郁尘书就在这方秘境中,得到了他苏家的至宝永生珠。
并在事后利用原主,成功知道了利用永生珠的办法,彻底窃走了苏家历来依仗的法宝。
虽然这一次,自己早早在登云台上刺了他一剑,赶走了郁尘书。
按照道理,不会有后来的剧情……
可,若是连苏清林身死在那么一个秘境中,都是被人安排设计的呢?
若是如此,这渣滓不仅还会活着,更会在那方秘境中出现。同样和原书一样得到永生珠。
苏言怎么可能会又容许这样的事情发生?
所以此次,他非去不可。更不必说他已经等了这么久,不把郁尘书玩到山穷水尽,有违自己初衷。
……
和冷瑜交代完,苏言准备离开。
只是还没起身,便听到一贯不喜欢管闲事的冷瑜竟然出言问道:“做什么?”
“嗯?”
“我问少主,要去做别的事情,是什么?”
“我以为,这是苏言的私事。”苏言脸上的笑意僵了僵,婉言拒绝回答。
“少主若是不说,你的这个忙我便不会帮。”冷瑜望着眼前的人眯了眯眼,不留情道。“师尊让我驻守云清学府,可没有说让我替你看着整个云清。”
“这苍生道,是你走,又不是我走!”冷瑜直言道:“若是出了乱子,关我什么事?”
“你不告诉我,我是不会沾上这等麻烦事的。”
冷瑜和旁人不同,见多识广。
知道苏言入的是苍生道,该当拯救云清为己任。
这也是他苏家历来的道。不然也不会唯独苏家选择在这仙家之地里,费尽心力却是养着那么些凡人,让黎庶安居。

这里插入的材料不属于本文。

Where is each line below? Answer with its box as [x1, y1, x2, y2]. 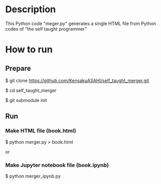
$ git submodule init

他被师尊安顿于此,也是因为冷家的功法太过霸道。这里的苍生之气,可以助自己定神养性。@无限好文,尽在晋江文学城
这三年自己也确实大有裨益。
只是这也不代表他得替苏言肩扛腰顶,什么都代管了吧。
情是情,理是理。
苏言觉得他嘴虽然臭,但话说得有道理。
他思忖了片刻便道:“既然如此,我便告诉冷仙君。只是烦请为我保密。”
“废话,我是那等长舌之人?”冷瑜的白眼恨不得翻到天上去了,他淡定坐在了亭凳上,漫不经心道。
直等着苏言跟他娓娓道来。
“曾家秘境不日即开,我要去收敛家父尸骨。”
苏言只说了这一句话,便朝着冷瑜的拜了拜,径直走了。
冷瑜正义感极强,当年以为赵景行受了委屈,在自己面前仗义执言就可见一斑。
若是跟他说明,他不会不帮。
果然,一直到苏言消失不见,冷瑜都没有回过神来。
只他也有些高看冷瑜了。
在他离开之后,冷瑜立马挑了挑眉。
只思索了片刻,便利索从怀中拿出了自己惯常和宗门之间交流用的传声符。
毫无半分愧怍地传声道:“告诉小师弟……,他家少主又有了新消息,要不要听?”
…………
魔域与仙界交界的空凌山脉,延绵起伏却人迹罕至。
天然形成的大洞窟像是一张张血盆大口,裸露在天空中,喷发着莫名的寒意。
在那一个个有如炼狱般的地方。
一个白衣的修者却从天边而来,他熟练地从洞窟的边缘走过,如履平地一般,一直到其中的一个洞口。
耐心张开结界,没有察觉到人的气息后,这才钻了回去。
摸黑走了不知道多长时间后,豁然开朗。
一座诡异的山庄被隐匿在这石窟之中。里边的,正是本该在传说中被覆灭的郁家族人。
山庄里,带着诡异魔纹气息的石柱随处可见。若是细看才会发现每一个石柱上捆着的都是赤条条的年轻修者。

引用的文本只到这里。